The latest in a new array of these tools is a collaborative effort called OpTIS (Operational Tillage Information System). Combining satellite and various on-the-ground data gathering methods, growers can now access information that allows field-specific tracking of crop residue management, types of tillage and cover crop use and value.

OpTIS uses multi-spectral satellite imagery to measure wintertime vegetation on agricultural fields and combines this information with site-specific knowledge of crop rotations and cover crop management practices. Images taken throughout the year are converted to show estimated cover crop coverage, the amount of cover crop residue, the type or classification of tillage practice, monitoring seasonal changes in cover crop residue and compiling all this with data from the field, the watershed and the wider county level.

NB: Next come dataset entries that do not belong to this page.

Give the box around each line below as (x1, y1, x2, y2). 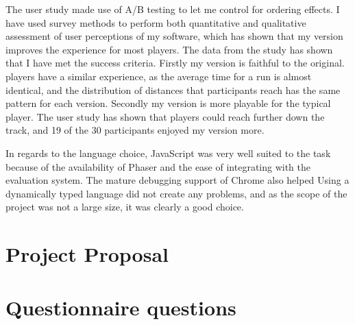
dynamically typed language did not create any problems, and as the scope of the (5, 186, 347, 200)
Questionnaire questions (5, 293, 236, 322)
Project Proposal (5, 240, 169, 268)
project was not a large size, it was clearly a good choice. (5, 200, 244, 214)
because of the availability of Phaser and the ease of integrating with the (5, 159, 311, 173)
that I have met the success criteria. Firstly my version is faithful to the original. (5, 56, 345, 70)
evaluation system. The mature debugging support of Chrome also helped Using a (5, 173, 350, 187)
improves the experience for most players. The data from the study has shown (5, 42, 333, 56)

According to a presentation by Applied GeoSolutions, LLC, about the OpTIS system, “Proximal sensors and on-farm sampling are used to calibrate imagery interpretation, and hyper-spectral, biophysical models are used to understand the impact of various components of ground cover (vegetation, soils, crop residue, and shadow) on field reflectance.  Using these methods, USGS researchers can map cover crop performance at the watershed scale and improve the understanding of conservation outcomes associated with various cover crop management strategies. This information is used by farmers and conservation agencies to promote adaptive management of winter cover crop programs to maximize environmental benefits.”

In a pilot program last year, OpTIS was used in a small number of Indiana watersheds. Based on initial feedback, the program will broaden this season to more sites in that state as well as other sites in Ohio, Illinois, and Iowa, according to Dan Towery, whose work with the Indiana Soil Health Management project intersects with the OrTIS project.

Towery also said that the data available will help growers understand more about their varied soil types, help them gauge the impact of cover crops on building organic matter in the soil, and even better understand how to adjust management practices more accurately based on annual precipitation.